I hope you had a beautiful weekend with your family! Maybe you did some spring cleaning? Depending on your personality, that can either be a truly “cleansing” experience…or perhaps kind of a painful one. Throwing stuff away is never easy!

Have you ever seen those television specials about “hoarders”? These are the people who amass incredible amounts of stuff in their homes–often because they’ve experienced some kind of trauma or pain which drives them to become emotionally-attached to every scrap of their material possessions (or even trash).

I watched one of these stories recently…and they can break your heart. These folks seem to need much more help than the typically-prescribed professional “organizer”. The roots just run so deep.

Well, your family financial records should also go through a “cleanse” from time to time, and after tax day is a good time to take it up.

(By the way, this is something for every generation, even–and perhaps, especially–loved ones who have passed on. There’s a rising tide of identity theft among the deceased, and financial records are a big reason why.)

So, I’ve put together a good primer for you on the subject in this week’s Strategy Note, as well as some quick advice about what to do if you find something that can affect you NOW, as occasionally happens…

Rowel Manasan’s

“Straight Talk” Personal Strategy

What To Do With Your Records (& Why)

Now’s the best time to get rid of unnecessary paperwork, as well as to ensure that you and your accountant caught everything for your ‘09 tax return.

But before I get to what to do if you find something pertinent to your recently-filed tax return, here’s a guide for how long to keep your records…

Taxes: Seven years

Reasons Why:

There are three, actually:

1) The IRS has three years from your filing date to audit your return if it suspects good-faith errors.

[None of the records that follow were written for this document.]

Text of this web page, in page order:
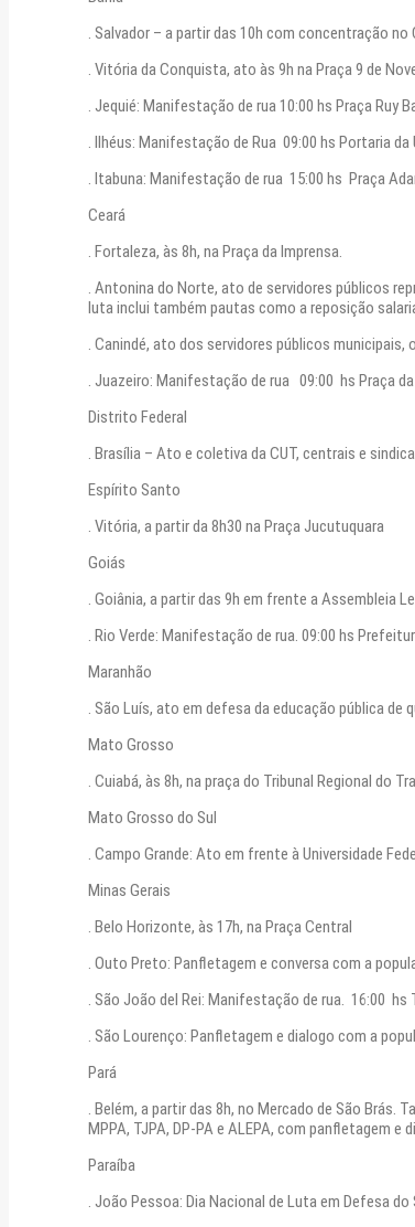
. Salvador – a partir das 10h com concentração
. Vitória da Conquista, ato às 9h na Praça 9 de
. Jequié: Manifestação de rua 10:00 hs Praça Ruy
. Ilhéus: Manifestação de Rua 09:00 hs Portaria
. Itabuna: Manifestação de rua 15:00 hs Praça
Ceará
. Fortaleza, às 8h, na Praça da Imprensa.
. Antonina do Norte, ato de servidores públicos
luta inclui também pautas como a reposição
. Canindé, ato dos servidores públicos
. Juazeiro: Manifestação de rua 09:00 hs Praça
Distrito Federal
. Brasília – Ato e coletiva da CUT, centrais e
Espírito Santo
. Vitória, a partir da 8h30 na Praça Jucutuquara
Goiás
. Goiânia, a partir das 9h em frente a Assembleia
. Rio Verde: Manifestação de rua. 09:00 hs
Maranhão
. São Luís, ato em defesa da educação pública
Mato Grosso
. Cuiabá, às 8h, na praça do Tribunal Regional do
Mato Grosso do Sul
. Campo Grande: Ato em frente à Universidade
Minas Gerais
. Belo Horizonte, às 17h, na Praça Central
. Outo Preto: Panfletagem e conversa com a
. São João del Rei: Manifestação de rua. 16:00 hs
. São Lourenço: Panfletagem e dialogo com a
Pará
. Belém, a partir das 8h, no Mercado de São Brás.
MPPA, TJPA, DP-PA e ALEPA, com panfletagem
Paraíba
. João Pessoa: Dia Nacional de Luta em Defesa
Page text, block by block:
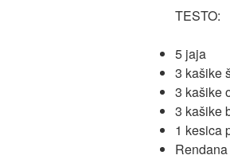
TESTO:
5 jaja
3 kašike
3 kašike
3 kašike
1 kesica
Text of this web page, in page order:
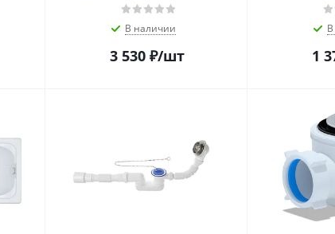
В наличии
3 530₽/шт 1
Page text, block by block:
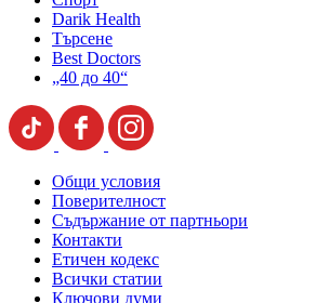
Darik Health
Търсене
Best Doctors
„40 до 40“
Общи условия
Поверителност
Съдържание от партньори
Контакти
Етичен кодекс
Всички статии
Ключови думи
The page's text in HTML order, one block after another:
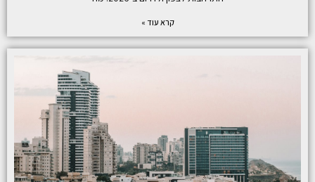
קרא עוד »
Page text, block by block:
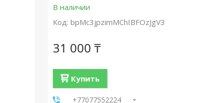
В наличии
Код: bpMc3jpzimMChIBFOzJgV3
31 000 ₸
Купить
+77077552224
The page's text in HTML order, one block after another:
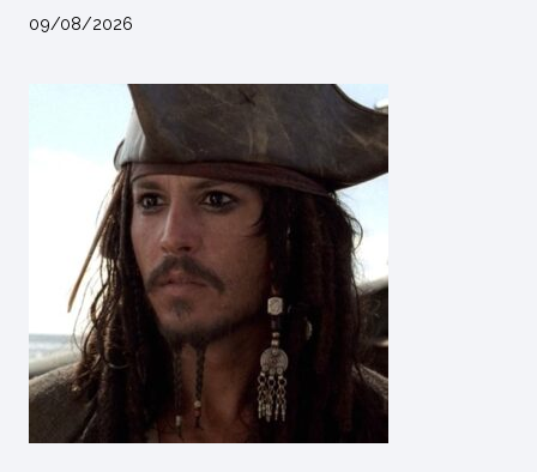
09/08/2026
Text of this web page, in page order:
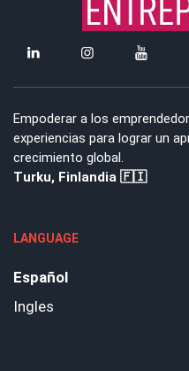
Empoderar a los
experiencias para lograr un
crecimiento global.
Turku, Finlandia 🇫🇮
LANGUAGE
Español
Ingles
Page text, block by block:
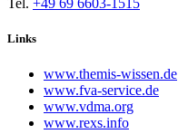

2)  The three-year deadline also applies if you’d like to make some sort of amendment because you discover a mistake in your return and can claim a refund.

3)  The IRS has six years to challenge your return if it thinks you underreported your gross income.

All this adds up to keeping that info for seven years. Beyond that, there’s no reason–except for posterity.


IRA contribution records
: Permanently

Reasons Why: You’ll need to be able to prove that you already paid tax on this money when the time comes to withdraw.

Bank records: Usually just one year

Reasons Why:

Those related to your taxes, business expenses, home improvements and mortgage payments will obviously need to be included for next year’s taxes. But unless there is some sort of emotional or posterity reason, get rid of everything after one year.

Brokerage statements: Until you sell

Reasons Why:

To prove whether or not you have a capital gain or loss for tax purposes; after this point, shred it.

Household Bills: From one year to permanently

Reasons Why:

When the canceled check from a paid bill has been returned, you can shred the bill with a clear conscience. However, bills for big purchases — such as jewelry, rugs, appliances, antiques, cars, collectibles, furniture, computers, etc. — should be kept in an insurance file for proof of their value in the event of loss or damage.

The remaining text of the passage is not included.